Sementara, sistem drainase yang ada tidak cukup menampung derasnya air yang datang bersamaan dari berbagai penjuru. Bahkan hujan deras di Lingsar atau Narmada saja cukup untuk membuat air mengalir hingga ke Pagutan dan Sekarbela, lalu berujung di genangan-genangan yang tak sempat dialirkan ke pantai Ampenan.

Banjir bukan saja soal curah hujan. Fenomena ini bukan hal baru. Banjir besar juga pernah melanda Mataram, di mana pada tahun 2008 terjadi bencana banjir di banyak aliran sungai yang mengakibatkan kerusakan secara sporadis sepanjang aliran sungai”   Waktu itu, hampir semua wilayah kota terendam, dan pemerintah kota di bawah kepemimpinan H. Moh. Ruslan bergerak cepat. Saat itu pula muncul gagasan membangun waduk skala menengah di dua lokasi, wilayah timur sekitar Bertais dan wilayah barat sekitar Jempong. Sayangnya, rencana tersebut berhenti sebagai wacana, tertinggal oleh prioritas pembangunan lainnya.

Padahal, keberadaan waduk di kedua wilayah itu bisa menjadi solusi multifungsi, bisa sebagai penampung air saat musim hujan, sebagai sumber air bersih saat musim kemarau, bahkan sebagai ruang hijau dan tempat wisata warga kota.

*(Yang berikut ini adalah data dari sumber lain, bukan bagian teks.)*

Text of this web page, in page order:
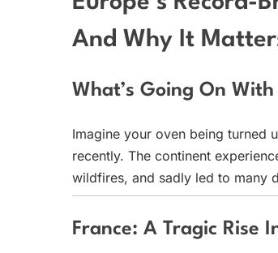
And Why It
What’s Going On
Imagine your oven being turned
recently. The continent
wildfires, and sadly led to many
France: A Tragic Rise
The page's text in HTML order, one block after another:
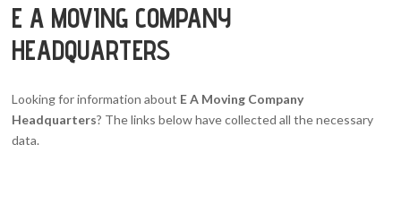
E A MOVING COMPANY
HEADQUARTERS
Looking for information about E A Moving Company
Headquarters? The links below have collected all the necessary
data.
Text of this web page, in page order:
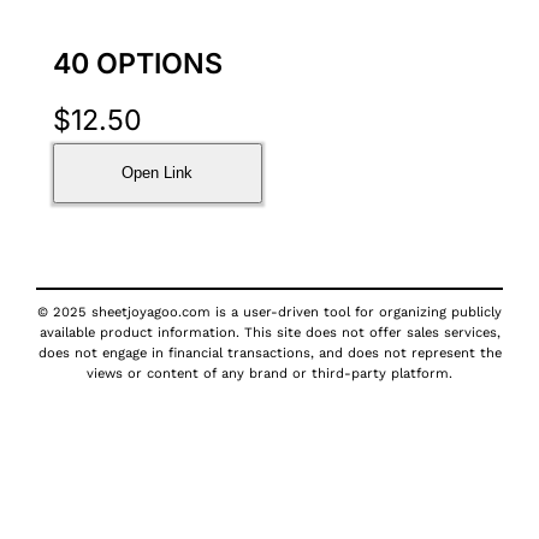
40 OPTIONS
$12.50
Open Link
© 2025 sheetjoyagoo.com is a user-driven tool for organizing publicly
available product information. This site does not offer sales services,
does not engage in financial transactions, and does not represent the
views or content of any brand or third-party platform.
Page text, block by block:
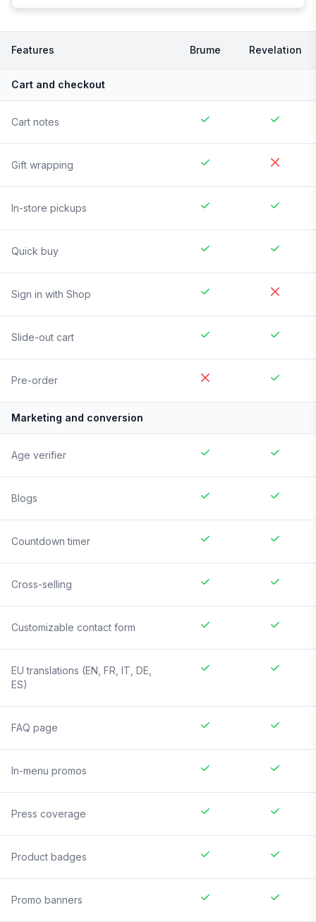
Features Brume Revelation
Cart and checkout
Cart notes
Gift wrapping
In-store pickups
Quick buy
Sign in with Shop
Slide-out cart
Pre-order
Marketing and conversion
Age verifier
Blogs
Countdown timer
Cross-selling
Customizable contact form
EU translations (EN, FR, IT, DE,
ES)
FAQ page
In-menu promos
Press coverage
Product badges
Promo banners
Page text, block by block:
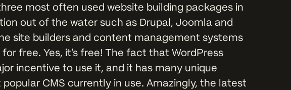
most often used website building packages in
out of the water such as Drupal, Joomla and
site builders and content management systems
free. Yes, it's free! The fact that WordPress
incentive to use it, and it has many unique
CMS currently in use. Amazingly, the latest
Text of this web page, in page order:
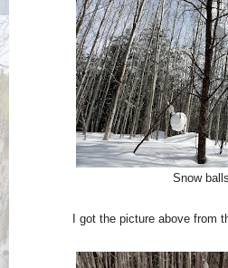
Snow
I got the picture above from
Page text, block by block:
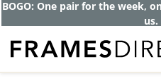
Get up to 80% off
as $0 with
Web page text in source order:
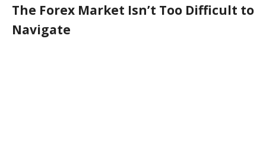
The Forex Market Isn’t Too Difficult to
Navigate
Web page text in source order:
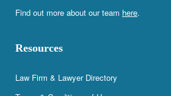
Find out more about our team here.
Resources
Law Firm & Lawyer Directory
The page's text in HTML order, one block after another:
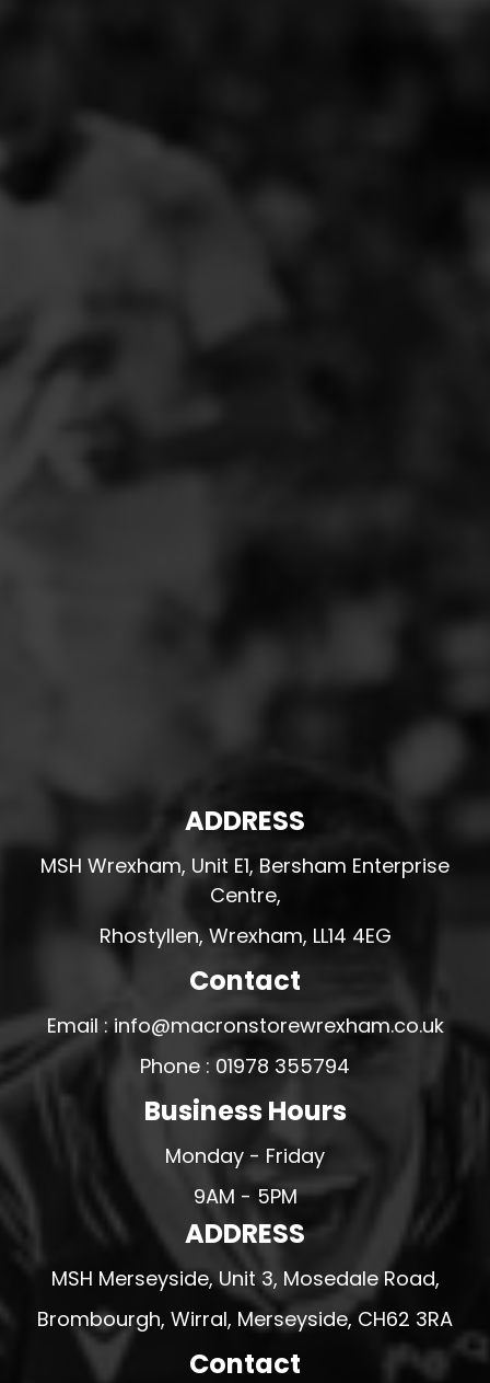
ADDRESS
MSH Wrexham, Unit E1, Bersham Enterprise
Centre,
Rhostyllen, Wrexham, LL14 4EG
Contact
Email : info@macronstorewrexham.co.uk
Phone : 01978 355794
Business Hours
Monday - Friday
9AM - 5PM
ADDRESS
MSH Merseyside, Unit 3, Mosedale Road,
Brombourgh, Wirral, Merseyside, CH62 3RA
Contact
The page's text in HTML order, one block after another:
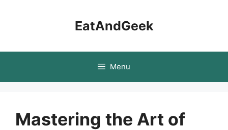
EatAndGeek
Menu
Mastering the Art of
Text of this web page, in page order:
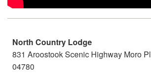
North Country Lodge
831 Aroostook Scenic Highway Moro
04780

Kini, kita dihadapkan kembali pada kenyataan, banjir tak kenal kalender, dan kota kita belum siap menghadapinya.

Sebagai ASN yang pernah berkarier cukup lama di Kota Mataram, dengan pengalaman dan pengenalan terhadap siklus banjir di yang pernah terjadi di Kota Mataram, dan juga kapasitas penulis dengan basic keilmuan pernah belajar Tekhnik Bangunan Air di STM Negeri Mataram dan pernah Kuliah di Fakuktas Tekhnik Univeritas Muhammadiyah Mataram, melalui tulisan ini ikut urun rembuk memberikan tawaran dan saran rancangan solusi berupa enam langkah strategis untuk Mataram bebas banjir.

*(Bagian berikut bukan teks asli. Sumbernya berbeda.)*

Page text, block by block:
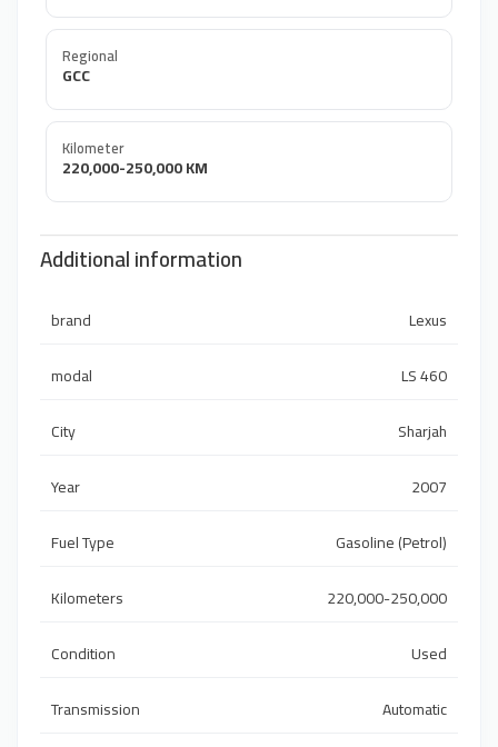
Regional
GCC
Kilometer
220,000-250,000 KM
Additional information
brand
Lexus
modal
LS 460
City
Sharjah
Year
2007
Fuel Type
Gasoline (Petrol)
Kilometers
220,000-250,000
Condition
Used
Transmission
Automatic
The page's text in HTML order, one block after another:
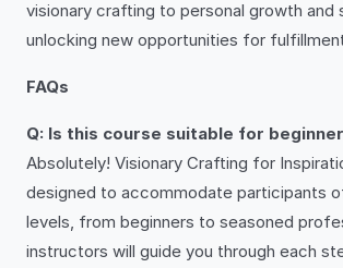
visionary crafting to personal growth and
unlocking new opportunities for
FAQs
Q: Is this course suitable for
Absolutely! Visionary Crafting for
designed to accommodate participants
levels, from beginners to seasoned
instructors will guide you through each
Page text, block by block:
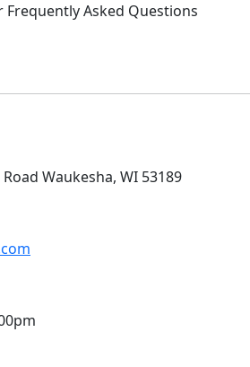
Frequently Asked Questions
Waukesha, WI 53189
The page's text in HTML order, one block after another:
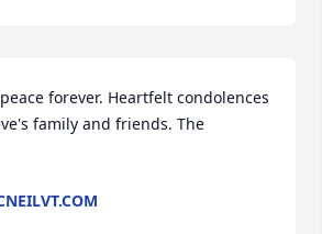
forever. Heartfelt condolences
family and friends. The
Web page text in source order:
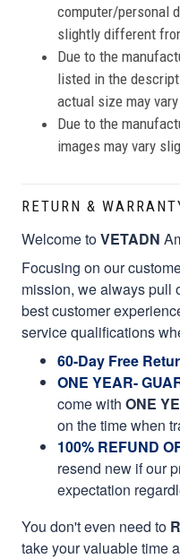
computer/personal
slightly different
Due to the
listed in the
actual size may
Due to the
images may vary
RETURN &
Welcome toVETADN
Focusing on our
mission, we always pull
best customer
service qualifications
60-Day Free
ONE YEAR-
come with ONE
on the time when
100% REFUND
resend new if our
expectation
You don't even need to
take your valuable time
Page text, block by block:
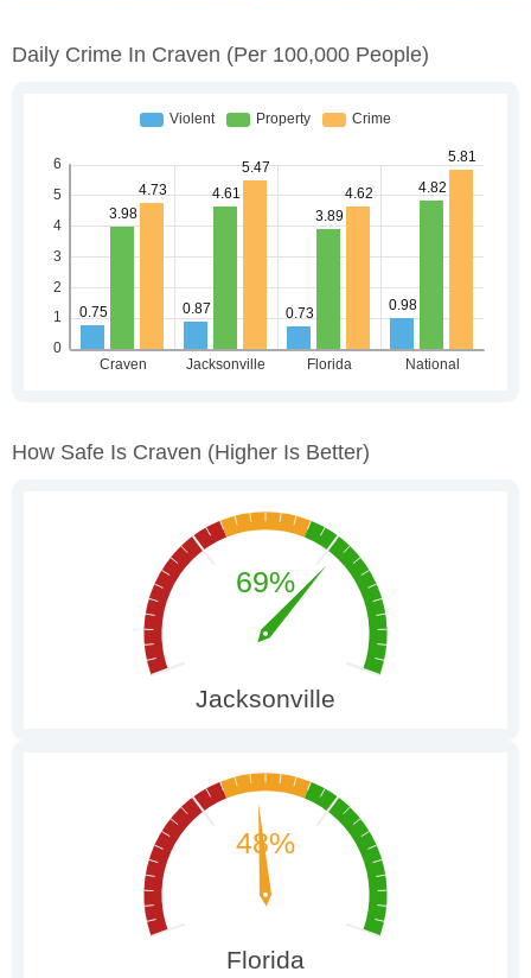
Daily Crime In Craven (per 100,000 People)
How Safe Is Craven (higher Is Better)
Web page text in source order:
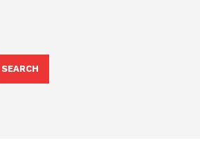
SEARCH
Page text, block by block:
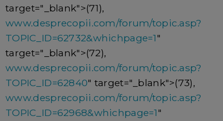
target="_blank">(71),
www.desprecopii.com/forum/topic.asp?
TOPIC_ID=62732&whichpage=1"
target="_blank">(72),
www.desprecopii.com/forum/topic.asp?
TOPIC_ID=62840" target="_blank">(73),
www.desprecopii.com/forum/topic.asp?
TOPIC_ID=62968&whichpage=1"
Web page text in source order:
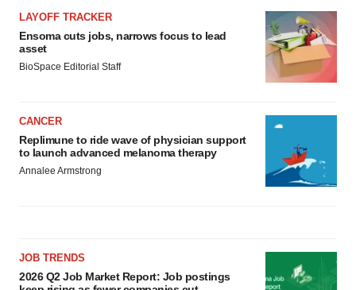
LAYOFF TRACKER
Ensoma cuts jobs, narrows focus to lead
asset
BioSpace Editorial Staff
CANCER
Replimune to ride wave of physician support
to launch advanced melanoma therapy
Annalee Armstrong
JOB TRENDS
2026 Q2 Job Market Report: Job postings
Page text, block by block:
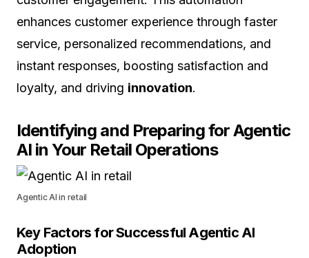
enhances customer experience through faster
service, personalized recommendations, and
instant responses, boosting satisfaction and
loyalty, and driving innovation.
Identifying and Preparing for Agentic
AI in Your Retail Operations
Agentic AI in retail
Key Factors for Successful Agentic AI
Adoption
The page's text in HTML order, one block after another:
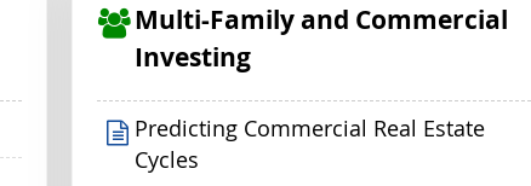
Multi-Family and Commercial
Investing
Predicting Commercial Real Estate
Cycles
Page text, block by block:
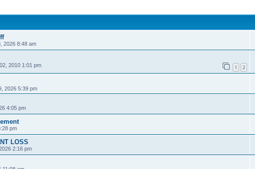
2026 8:48 am
2010 1:01 pm 1 2
2026 5:39 pm
4:05 pm
pm
LOSS
2:16 pm
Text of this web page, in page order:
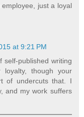
just a loyal
at 9:21 PM
self-published writing
though your
of undercuts that. I
and my work suffers
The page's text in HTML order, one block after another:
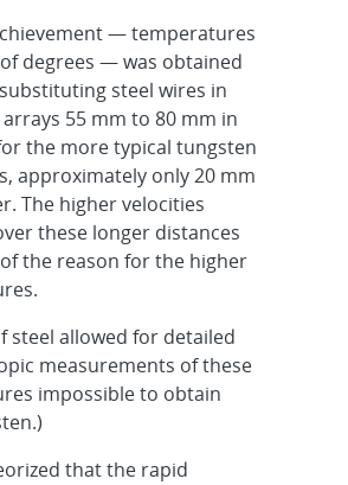
— temperatures
degrees — was obtained
steel wires in
55 mm to 80 mm in
the more typical tungsten
approximately only 20 mm
The higher velocities
these longer distances
the reason for the higher
steel allowed for detailed
measurements of these
impossible to obtain
that the rapid
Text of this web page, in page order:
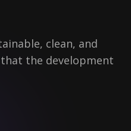
clean, and
the development
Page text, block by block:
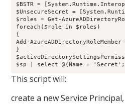
$BSTR =
$UnsecureSecret =
$roles = Get-
foreach($role in $roles)
{
Add-
}
This script will:
create a new Service Principal,
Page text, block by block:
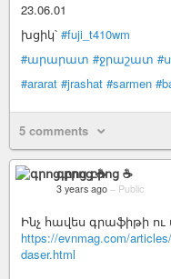
23.06.01
խցիկ՝ #fuji_t410wm
#արարատ #ջրաշատ
#ararat #jrashat #sarmen
5 comments
գրոց բրոց ☕️
3 years ago – Public
Ինչ հավես գրաֆիթի ու
https://evnmag.com/
daser.html

Karena untuk menjawab tantangan ini, perlu langkah besar dan lintas sektor. Berikut enam langkah strategis yang perlu segera dirancang dan dilaksanakan oleh Pemerintah Kota Mataram bersama Pemerintah Provinsi NTB : 

Pertama: Membangun waduk perkotaan multifungsi. Waduk atau embung kota di wilayah Bertais dan Jempong harus diwujudkan. Selain untuk mencegah banjir, waduk ini dapat berfungsi sebagai sumber air baku yang diolah menjadi air PDAM dan ruang publik yang hijau dan teduh.

Kedua: Revitalisasi dan normalisasi saluran sungai. Sungai-sungai yang membentang membelah kota harus dibersihkan dari sedimentasi dan sampah. Tinggi tebing harus diperkuat dan sistem kanal tambahan perlu dibangun untuk aliran cepat menuju laut. (Ini sudah sering dilakukan, namun perlu penanganan ulang lebih makssive dan tinggi tebing sungai perlu perhatian khusus)

Ketiga, Zona resapan dan moratorium alih fungsi lahan. Sisa lahan sawah di kota harus ditetapkan sebagai kawasan resapan strategis. Pengendalian Amdal dan izin pembangunan harus lebih ketat, terutama di daerah rawan genangan.